Inspirations théoriques
Au plan théorique, je me situe à l’articulation du champ de l’ethnologie et de la sémiotique des discours. Depuis ma thèse, mes recherches se caractérisent par leur inspiration pragmatiste, qui puise aux sources du pragmatisme philosophique des origines (Charles S. Peirce) jusqu’à la sociologie pragmatique contemporaine (Francis Chateauraynaud, Daniel Cefaï, etc.). En ce qui concerne la socio-anthropologie de la nature, j’apprécie particulièrement les travaux de Tim Ingold, Eduardo Viveiros de Castro, Eduardo Kohn, Philippe Descola, etc. L’anthropologie politique de Pierre Clastres me nourrit également fortement. Pour l’analyse et la sémiotique des discours, je reste fondamentalement foucaldien : « L’archéologie des savoirs » est un de mes livres de chevet, et « La Sémiosis sociale » d’Eliséo Véron est son prolongement naturel. De ma discipline, je retiens des auteurs comme Yves Jeanneret, Emmanuel Souchier, Joëlle Le Marec, Eliséo Véron, et Jurgen Habermas, parce qu’ils ont placé haut les exigences épistémologiques et parce qu’ils n’ont pas cédé aux sirènes médiacentristes.

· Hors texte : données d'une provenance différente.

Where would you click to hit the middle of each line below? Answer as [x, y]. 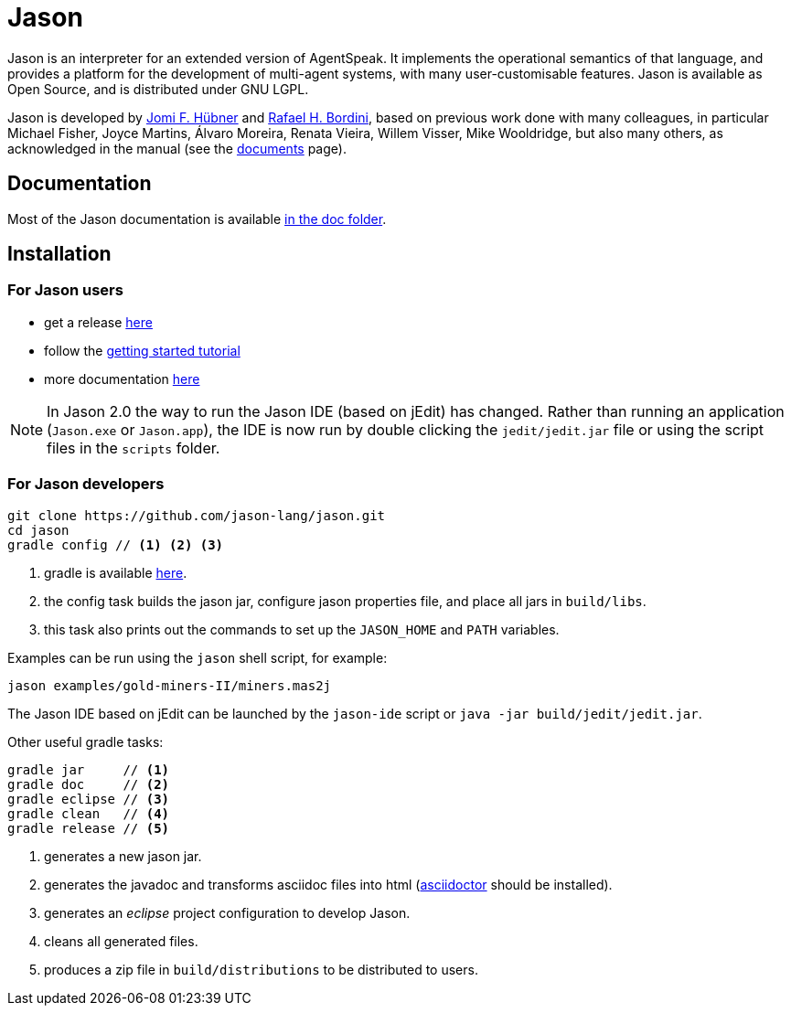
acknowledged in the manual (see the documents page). [177, 148]
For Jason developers [86, 484]
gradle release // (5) [89, 828]
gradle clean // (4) [89, 813]
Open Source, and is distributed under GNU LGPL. [158, 89]
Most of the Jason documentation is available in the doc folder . [197, 219]
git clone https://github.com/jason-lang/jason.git [197, 515]
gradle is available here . [116, 572]

Mes recherches ont une dimension à la fois critique, réflexive, et sensible. Critique, car la recherche scientifique ne saurait se réduire à une description technicienne du monde tel qu’il est : l’université peut et doit avoir des objectifs d’émancipation et de critique sociale, sans quoi elle trahit ses missions, son histoire et ses valeurs. Réflexive, car tout chercheur participe de la situation qu’il observe, et de la société dans laquelle il vit et où il diffuse ses travaux. La réflexivité, tout comme l’exigence critique, s’étend du plan individuel jusqu’à un niveau disciplinaire, à l’enseignement et dans le fonctionnement institutionnel : aucune position d’extériorité ou de surplomb ne nous est possible. Sensible, car nous mobilisons nos sens pour analyser et agir dans chaque situation de recherche où nous nous investissons. Loin du fantasme positiviste de l' »objectivité », le corps et la perception du chercheur restent ses instruments de mesure.